The oral EAA mixture (supplied by the nutritional department of the hospital) was administered as a nutritional support snack at 10:00 AM and 5:00 PM. The EAA mixture comprised 10 g/day, divided as follows (based on recommendations of the Food and Agriculture Organization of the United Nations): L-leucine 1.7 g; L-lysine 1.3 g; L-isoleucine 1.3 g; L-valine 1.4 g; L-threonine 1.0 g; L-phenylalanine 2.0 g; L-methionine 1.0 g; and L-tryptophan 0.3 g.
The primary evaluation criteria were ASM/H2 and BFP; the temporal points for the evaluation were before initiation, and 4, 12, and 20 weeks after initiation as well as at the end of the experiment.

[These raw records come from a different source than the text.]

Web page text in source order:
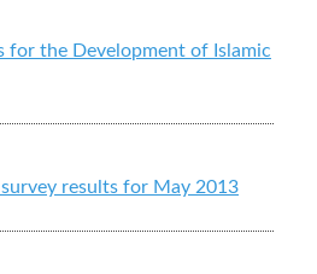
for the Development of Islamic
survey results for May 2013
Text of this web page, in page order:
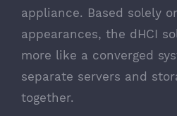
appliance. Based solely
appearances, the dHCI
more like a converged
separate servers and
together.
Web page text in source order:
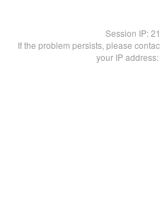
Session IP:
If the problem persists, please
your IP

We used BIA to detect BFP and ASM. The participants were required to comply with a series of rules before the detection: fast and refrain from alcohol and exercise for at least 12 h, and from food and water for 3 h; relieve the bladder at least 30 min before detection. Wear single layer cloths without any mental ornament. The time for the detection was 8:00–10:00 AM.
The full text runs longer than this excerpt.